Da questo fenomeno è scaturita la conseguenza di considerare – almeno nell’ immaginario collettivo – come facenti parte di famiglie sorrentine DOC, anche i discendenti di casate che, viceversa, hanno avuto origine in altre località e, paradossalmente, di far perdere le tracce di famiglie patrizie di origini autenticamente sorrentine che, pur essendosi estinte sul territorio, se non sono scomparse del tutto, hanno continuato a prosperare altrove(2).

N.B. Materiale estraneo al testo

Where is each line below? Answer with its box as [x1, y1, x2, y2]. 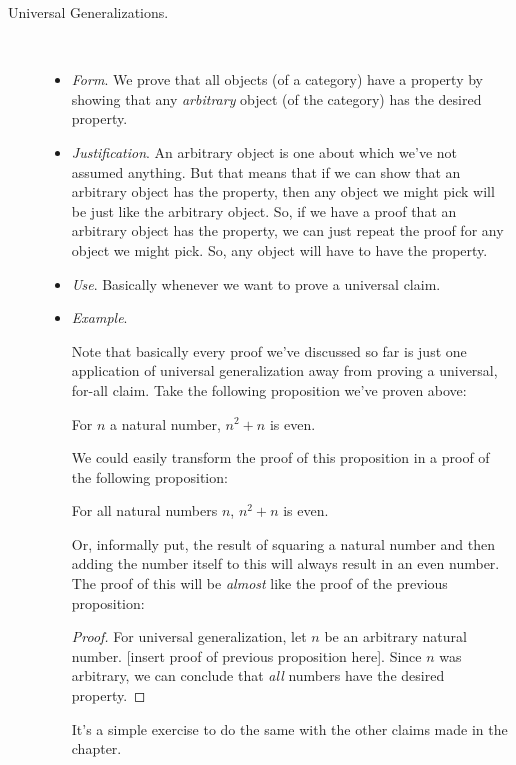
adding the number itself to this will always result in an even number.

Eppure si tratta di un aspetto di rilevantissimo significato tanto per poter definire il ruolo svolto e la dignità goduta da ciascuna famiglia – anche a livello locale – quanto nel portare avanti il tentativo di offrire una ricostruzione storica pregnante, completa ed esauriente.
Non a caso, Riccardo Filangieri di Candida – che può essere considerato, a ragion veduta, come una delle massime espressioni della cultura napoletana del Novecento –nel dare alle stampe la “Storia di Massa Lubrense”(3) (autentica pietra miliare per la ricerca storica in Penisola Sorrentina), ha dedicato una intera sezione del suo libro-capolavoro alla esposizione del materiale gentilizio, araldico e biografico, avendo cura di suddividere la stessa in tre “sotto-sezioni” dedicate a:
– Le famiglie di Massa Lubrense e le famiglie stabilitesi a Massa Lubrense prima del Cinquecento che ebbero un ruolo significativo nella storia e nella vita della città;
– Le famiglie di Massa Lubrense e le famiglie stabilitesi a Massa Lubrense prima del Cinquecento che “vissero di minor luce”;
– Le famiglie che si stabilirono a Massa Lubrense dal Cinquecento in poi.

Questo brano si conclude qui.